What this task involves → Give the entries again exactly. Skip the pictures.

Data for analysis →
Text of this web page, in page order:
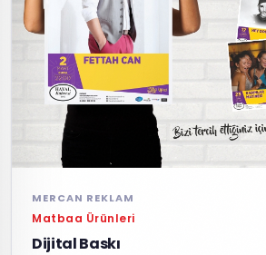
MERCAN REKLAM
Matbaa Ürünleri
Dijital Baskı
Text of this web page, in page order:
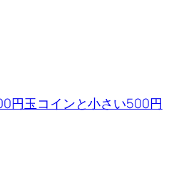
円玉コインと小さい500円
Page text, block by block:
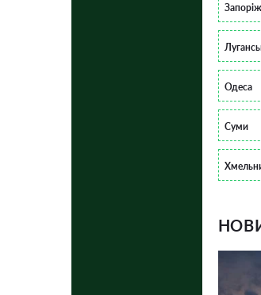
Одеса
Суми
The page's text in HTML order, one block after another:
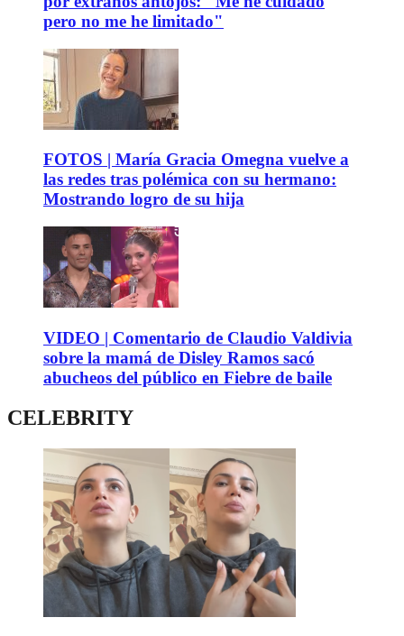
pero no me he limitado"
FOTOS | María Gracia Omegna vuelve a
las redes tras polémica con su hermano:
Mostrando logro de su hija
VIDEO | Comentario de Claudio Valdivia
sobre la mamá de Disley Ramos sacó
abucheos del público en Fiebre de baile
CELEBRITY
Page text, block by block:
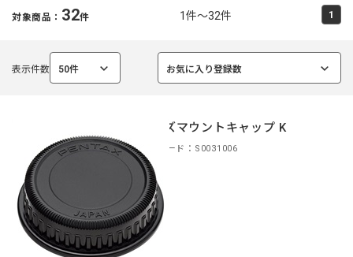
く
対象商品： 32件 1件～32件 1
表示件数 50件
選
お気に入り登録数
選
レンズマウントキャップ K
商品コード：S0031006
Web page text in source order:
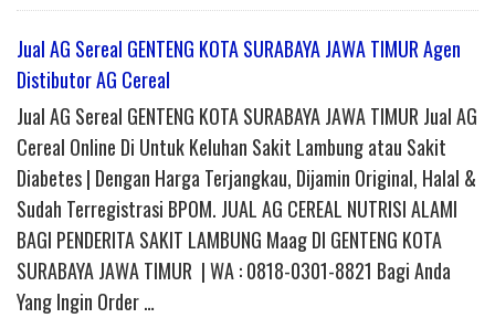
Jual AG Sereal GENTENG KOTA SURABAYA JAWA TIMUR Agen
Distibutor AG Cereal
Jual AG Sereal GENTENG KOTA SURABAYA JAWA TIMUR Jual AG
Cereal Online Di Untuk Keluhan Sakit Lambung atau Sakit
Diabetes | Dengan Harga Terjangkau, Dijamin Original, Halal &
Sudah Terregistrasi BPOM. JUAL AG CEREAL NUTRISI ALAMI
BAGI PENDERITA SAKIT LAMBUNG Maag DI GENTENG KOTA
SURABAYA JAWA TIMUR | WA : 0818-0301-8821 Bagi Anda
Yang Ingin Order …
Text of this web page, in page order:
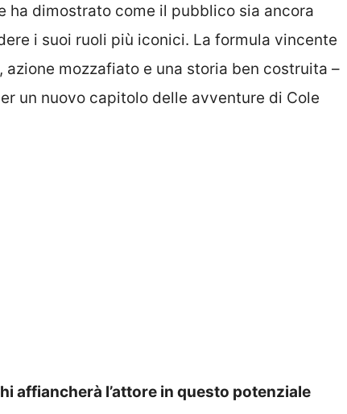
ha dimostrato come il pubblico sia ancora
i suoi ruoli più iconici. La formula vincente
azione mozzafiato e una storia ben costruita –
un nuovo capitolo delle avventure di Cole
affiancherà l’attore in questo potenziale
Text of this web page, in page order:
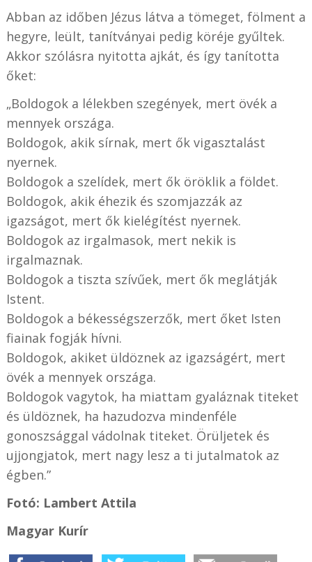
Abban az időben Jézus látva a tömeget, fölment a
hegyre, leült, tanítványai pedig köréje gyűltek.
Akkor szólásra nyitotta ajkát, és így tanította
őket:
„Boldogok a lélekben szegények, mert övék a
mennyek országa.
Boldogok, akik sírnak, mert ők vigasztalást
nyernek.
Boldogok a szelídek, mert ők öröklik a földet.
Boldogok, akik éhezik és szomjazzák az
igazságot, mert ők kielégítést nyernek.
Boldogok az irgalmasok, mert nekik is
irgalmaznak.
Boldogok a tiszta szívűek, mert ők meglátják
Istent.
Boldogok a békességszerzők, mert őket Isten
fiainak fogják hívni.
Boldogok, akiket üldöznek az igazságért, mert
övék a mennyek országa.
Boldogok vagytok, ha miattam gyaláznak titeket
és üldöznek, ha hazudozva mindenféle
gonoszsággal vádolnak titeket. Örüljetek és
ujjongjatok, mert nagy lesz a ti jutalmatok az
égben.”
Fotó: Lambert Attila
Magyar Kurír
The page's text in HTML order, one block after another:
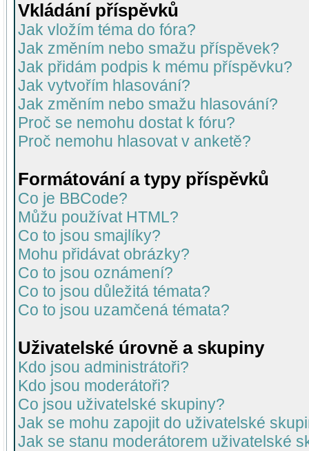
Vkládání příspěvků
Jak vložím téma do fóra?
Jak změním nebo smažu příspěvek?
Jak přidám podpis k mému příspěvku?
Jak vytvořím hlasování?
Jak změním nebo smažu hlasování?
Proč se nemohu dostat k fóru?
Proč nemohu hlasovat v anketě?
Formátování a typy příspěvků
Co je BBCode?
Můžu používat HTML?
Co to jsou smajlíky?
Mohu přidávat obrázky?
Co to jsou oznámení?
Co to jsou důležitá témata?
Co to jsou uzamčená témata?
Uživatelské úrovně a skupiny
Kdo jsou administrátoři?
Kdo jsou moderátoři?
Co jsou uživatelské skupiny?
Jak se mohu zapojit do uživatelské
Jak se stanu moderátorem uživatelské
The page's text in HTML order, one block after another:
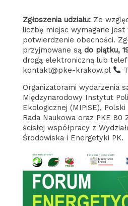
Zgłoszenia udziału:Ze
liczbę miejsc wymagane jest
potwierdzenie obecności.
przyjmowane są do piątku,
drogą elektroniczną lub
kontakt@pke-krakow.pl
Organizatorami wydarzenia są: Fundacja
Międzynarodowy Instytut
Ekologicznej (MIPiSE),
Rada Naukowa oraz PKE 80
ścisłej współpracy z
Środowiska i Energetyki PK.
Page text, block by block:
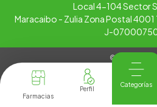
Farmacias
Categorías
Local 4-104 Sector
Maracaibo - Zulia Zona Postal
J-
© Copyright
Tienda Virtual desarrollada
Tecnología
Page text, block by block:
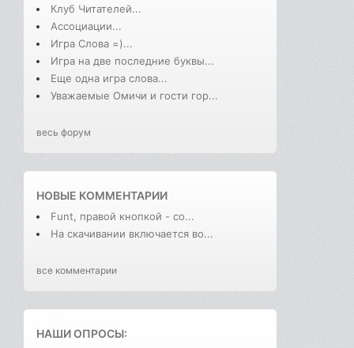
Клуб Читателей...
Ассоциации...
Игра Слова =)...
Игра на две последние буквы...
Еще одна игра слова...
Уважаемые Омичи и гости гор...
весь форум
НОВЫЕ КОММЕНТАРИИ
Funt, правой кнопкой - со...
На скачивании включается во...
все комментарии
НАШИ ОПРОСЫ:
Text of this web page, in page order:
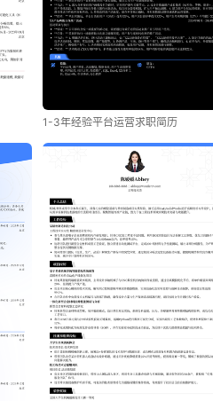
1-3年经验平台运营求职简历
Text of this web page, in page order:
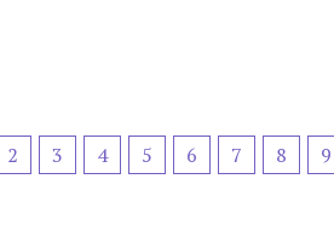
2 3 4 5 6 7 8 9
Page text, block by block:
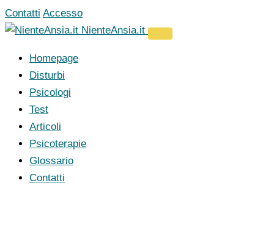
Vai
al
Contatti Accesso
NienteAnsia.it
Homepage
Disturbi
Psicologi
Test
Articoli
Psicoterapie
Glossario
Contatti
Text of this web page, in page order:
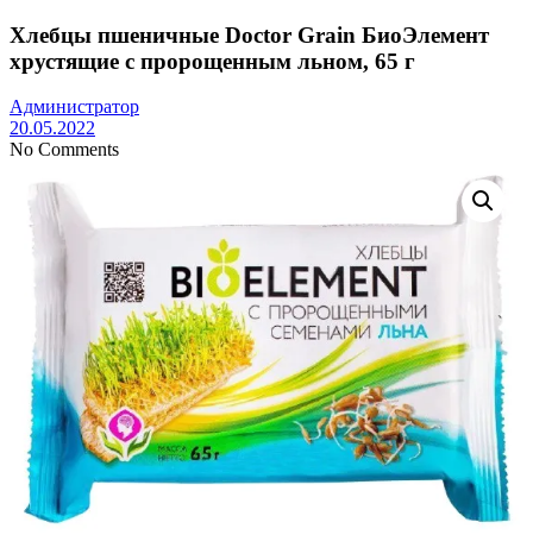
Хлебцы пшеничные Doctor Grain БиоЭлемент
хрустящие с пророщенным льном, 65 г
Администратор
20.05.2022
No Comments
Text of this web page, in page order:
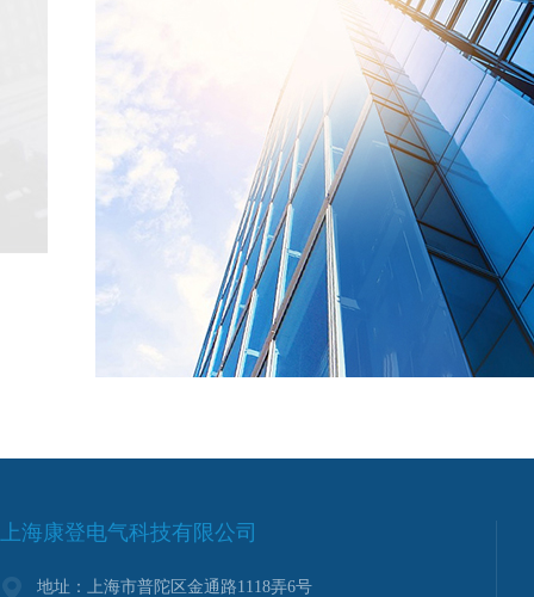
上海康登电气科技有限公司
地址：上海市普陀区金通路1118弄6号
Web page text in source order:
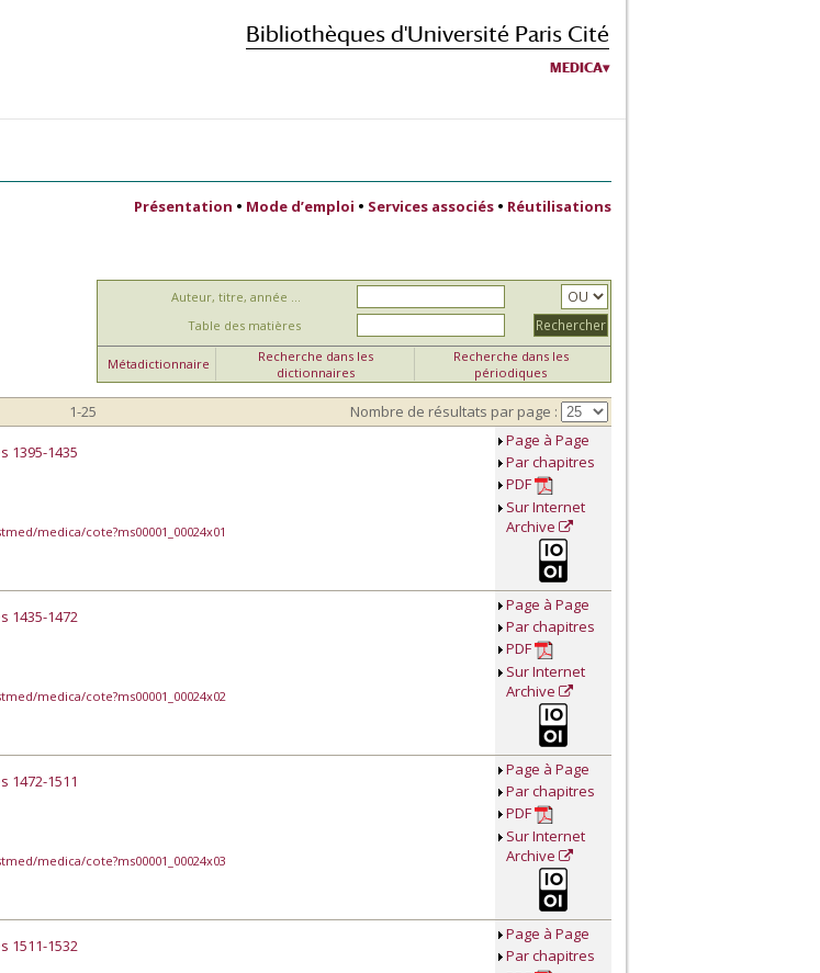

Your response →
Text of this web page, in page order:
MERCAN REKLAM
Matbaa Ürünleri
Dijital Baskı
Text of this web page, in page order:
円玉コインと小さい500円
Page text, block by block:
Одеса
Суми
The page's text in HTML order, one block after another:
pero no me he limitado"
FOTOS | María Gracia Omegna vuelve a
las redes tras polémica con su hermano:
Mostrando logro de su hija
VIDEO | Comentario de Claudio Valdivia
sobre la mamá de Disley Ramos sacó
abucheos del público en Fiebre de baile
CELEBRITY
Page text, block by block:
く
対象商品： 32件 1件～32件 1
表示件数 50件
選
お気に入り登録数
選
レンズマウントキャップ K
商品コード：S0031006
Web page text in source order:
Jual AG Sereal GENTENG KOTA SURABAYA JAWA TIMUR Agen
Distibutor AG Cereal
Jual AG Sereal GENTENG KOTA SURABAYA JAWA TIMUR Jual AG
Cereal Online Di Untuk Keluhan Sakit Lambung atau Sakit
Diabetes | Dengan Harga Terjangkau, Dijamin Original, Halal &
Sudah Terregistrasi BPOM. JUAL AG CEREAL NUTRISI ALAMI
BAGI PENDERITA SAKIT LAMBUNG Maag DI GENTENG KOTA
SURABAYA JAWA TIMUR | WA : 0818-0301-8821 Bagi Anda
Yang Ingin Order …
Text of this web page, in page order:
ha dimostrato come il pubblico sia ancora
i suoi ruoli più iconici. La formula vincente
azione mozzafiato e una storia ben costruita –
un nuovo capitolo delle avventure di Cole
affiancherà l’attore in questo potenziale
Text of this web page, in page order:
Abban az időben Jézus látva a tömeget, fölment a
hegyre, leült, tanítványai pedig köréje gyűltek.
Akkor szólásra nyitotta ajkát, és így tanította
őket:
„Boldogok a lélekben szegények, mert övék a
mennyek országa.
Boldogok, akik sírnak, mert ők vigasztalást
nyernek.
Boldogok a szelídek, mert ők öröklik a földet.
Boldogok, akik éhezik és szomjazzák az
igazságot, mert ők kielégítést nyernek.
Boldogok az irgalmasok, mert nekik is
irgalmaznak.
Boldogok a tiszta szívűek, mert ők meglátják
Istent.
Boldogok a békességszerzők, mert őket Isten
fiainak fogják hívni.
Boldogok, akiket üldöznek az igazságért, mert
övék a mennyek országa.
Boldogok vagytok, ha miattam gyaláznak titeket
és üldöznek, ha hazudozva mindenféle
gonoszsággal vádolnak titeket. Örüljetek és
ujjongjatok, mert nagy lesz a ti jutalmatok az
égben.”
Fotó: Lambert Attila
Magyar Kurír
The page's text in HTML order, one block after another:
Vkládání příspěvků
Jak vložím téma do fóra?
Jak změním nebo smažu příspěvek?
Jak přidám podpis k mému příspěvku?
Jak vytvořím hlasování?
Jak změním nebo smažu hlasování?
Proč se nemohu dostat k fóru?
Proč nemohu hlasovat v anketě?
Formátování a typy příspěvků
Co je BBCode?
Můžu používat HTML?
Co to jsou smajlíky?
Mohu přidávat obrázky?
Co to jsou oznámení?
Co to jsou důležitá témata?
Co to jsou uzamčená témata?
Uživatelské úrovně a skupiny
Kdo jsou administrátoři?
Kdo jsou moderátoři?
Co jsou uživatelské skupiny?
Jak se mohu zapojit do uživatelské
Jak se stanu moderátorem uživatelské
The page's text in HTML order, one block after another:
Zgłoszenia udziału:Ze
liczbę miejsc wymagane jest
potwierdzenie obecności.
przyjmowane są do piątku,
drogą elektroniczną lub
kontakt@pke-krakow.pl
Organizatorami wydarzenia są: Fundacja
Międzynarodowy Instytut
Ekologicznej (MIPiSE),
Rada Naukowa oraz PKE 80
ścisłej współpracy z
Środowiska i Energetyki PK.
Page text, block by block:
Farmacias
Categorías
Local 4-104 Sector
Maracaibo - Zulia Zona Postal
J-
© Copyright
Tienda Virtual desarrollada
Tecnología
Page text, block by block:
Клуб Читателей...
Ассоциации...
Игра Слова =)...
Игра на две последние буквы...
Еще одна игра слова...
Уважаемые Омичи и гости гор...
весь форум
НОВЫЕ КОММЕНТАРИИ
Funt, правой кнопкой - со...
На скачивании включается во...
все комментарии
НАШИ ОПРОСЫ:
Text of this web page, in page order:
1-3年经验平台运营求职简历
Text of this web page, in page order:
2 3 4 5 6 7 8 9
Page text, block by block:
Vai
al
Contatti Accesso
NienteAnsia.it
Homepage
Disturbi
Psicologi
Test
Articoli
Psicoterapie
Glossario
Contatti
Text of this web page, in page order:
Хлебцы пшеничные Doctor Grain БиоЭлемент
хрустящие с пророщенным льном, 65 г
Администратор
20.05.2022
No Comments
Text of this web page, in page order:
上海康登电气科技有限公司
地址：上海市普陀区金通路1118弄6号
Web page text in source order:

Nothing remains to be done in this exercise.